“’Zaggerate,” said the old man, laughing. “Well, perhaps he does. But come, girl, get in a bit of lunch. There, what now, Miss Pelly; are we frightening you away?”

“Oh, no,” said Eve, smiling, “only I must go now.”

“Sit thee down, lass, sit thee down. Parson’s going back directly, and he’ll walk wi’ thee and see thee safe home.”

And so it came about that innocently enough an hour afterwards the vicar and Eve Pelly were walking back together with, as they came in sight of Richard Glaire, Eve eagerly speaking to her companion, and becoming so earnest in her pleading words for her cousin, that she laid one little hand on the vicar’s arm.

“You will like him when you come to know him, Mr Selwood,” she was saying, in her earnest endeavour that Richard should be well thought of by everybody. “Poor boy, he has been so annoyed and worried over the strike, that he is not like the same. It is enough to make him cross and low-spirited, is it not?”

“Indeed it is,” said the vicar, quietly; “and you may be quite at rest with respect to your cousin, for he will, for he will always find a friend in me.”

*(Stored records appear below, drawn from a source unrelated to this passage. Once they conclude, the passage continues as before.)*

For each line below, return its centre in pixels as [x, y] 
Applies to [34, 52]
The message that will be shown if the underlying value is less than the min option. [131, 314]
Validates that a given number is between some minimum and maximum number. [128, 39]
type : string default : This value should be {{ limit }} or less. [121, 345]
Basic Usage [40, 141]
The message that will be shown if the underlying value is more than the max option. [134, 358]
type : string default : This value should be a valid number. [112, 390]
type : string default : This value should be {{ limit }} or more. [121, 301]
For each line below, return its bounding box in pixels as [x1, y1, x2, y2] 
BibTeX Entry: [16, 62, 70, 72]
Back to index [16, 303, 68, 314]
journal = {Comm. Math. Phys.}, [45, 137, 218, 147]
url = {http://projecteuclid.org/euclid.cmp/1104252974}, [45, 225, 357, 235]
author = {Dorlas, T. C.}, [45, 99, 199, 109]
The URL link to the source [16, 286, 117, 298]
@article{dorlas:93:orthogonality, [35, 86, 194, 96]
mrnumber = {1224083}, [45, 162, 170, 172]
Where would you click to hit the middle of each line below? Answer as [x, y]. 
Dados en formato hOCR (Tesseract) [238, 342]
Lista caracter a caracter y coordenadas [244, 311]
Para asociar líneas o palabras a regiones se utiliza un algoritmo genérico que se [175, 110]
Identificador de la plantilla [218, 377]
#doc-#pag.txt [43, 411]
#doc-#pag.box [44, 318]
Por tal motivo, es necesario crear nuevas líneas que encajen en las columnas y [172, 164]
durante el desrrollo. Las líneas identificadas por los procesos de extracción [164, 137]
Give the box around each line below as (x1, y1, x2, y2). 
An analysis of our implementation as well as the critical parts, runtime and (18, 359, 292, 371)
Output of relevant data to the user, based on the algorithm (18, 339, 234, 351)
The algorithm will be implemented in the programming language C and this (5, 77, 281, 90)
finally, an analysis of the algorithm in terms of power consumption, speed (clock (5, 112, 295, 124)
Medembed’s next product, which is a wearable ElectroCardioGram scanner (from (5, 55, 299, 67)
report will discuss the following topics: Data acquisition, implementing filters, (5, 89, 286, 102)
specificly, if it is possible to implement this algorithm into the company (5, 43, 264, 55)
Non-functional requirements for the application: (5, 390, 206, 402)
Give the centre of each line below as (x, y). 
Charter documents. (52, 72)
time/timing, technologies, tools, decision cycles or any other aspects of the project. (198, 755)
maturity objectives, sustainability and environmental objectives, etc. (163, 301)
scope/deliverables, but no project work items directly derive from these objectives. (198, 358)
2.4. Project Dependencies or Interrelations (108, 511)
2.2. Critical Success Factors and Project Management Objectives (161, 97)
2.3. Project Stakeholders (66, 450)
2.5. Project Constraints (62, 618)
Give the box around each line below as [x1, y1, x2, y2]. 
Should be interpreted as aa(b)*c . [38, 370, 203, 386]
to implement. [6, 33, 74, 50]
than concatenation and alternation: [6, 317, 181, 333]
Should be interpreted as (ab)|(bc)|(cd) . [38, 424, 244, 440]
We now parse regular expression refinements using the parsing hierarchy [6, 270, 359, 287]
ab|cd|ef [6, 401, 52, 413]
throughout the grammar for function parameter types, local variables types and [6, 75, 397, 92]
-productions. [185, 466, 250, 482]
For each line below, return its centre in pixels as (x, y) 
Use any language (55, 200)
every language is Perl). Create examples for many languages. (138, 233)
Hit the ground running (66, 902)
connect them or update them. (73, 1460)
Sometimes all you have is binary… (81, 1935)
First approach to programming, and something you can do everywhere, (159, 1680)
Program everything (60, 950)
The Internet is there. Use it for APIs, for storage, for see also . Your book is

He had been about to say, “for your sake,” but a glance at the sweet, candid face arrested his words, and he told himself that anything that would in the slightest degree tend to disturb her pure faith and belief in the man who was to be her husband would be cruelty, for there was the hope that her gentle winning ways and innocent heart would be the means of influencing Richard Glaire, and making him a better man.

“Hallo, you two!” made them start, as Richard leaped over the stile, and seemed surprised to find that neither of them looked startled or troubled at his sudden apparition. “Here, Eve, take my arm. I’m going home.”

“Thank you, Dick,” she said, quietly. “I have something to carry.”

He scowled and relapsed into a moody silence, which no efforts on the vicar’s part could break. Fortunately, the distance back to the town was very short, and so he parted from them at the foot of the High street, the rest of the distance being occupied by Richard in a torrent of abuse of Eve, and invectives against the vicar, whom he characterised as a beggarly meddling upstart, and ended by sending the girl up to her room in tears.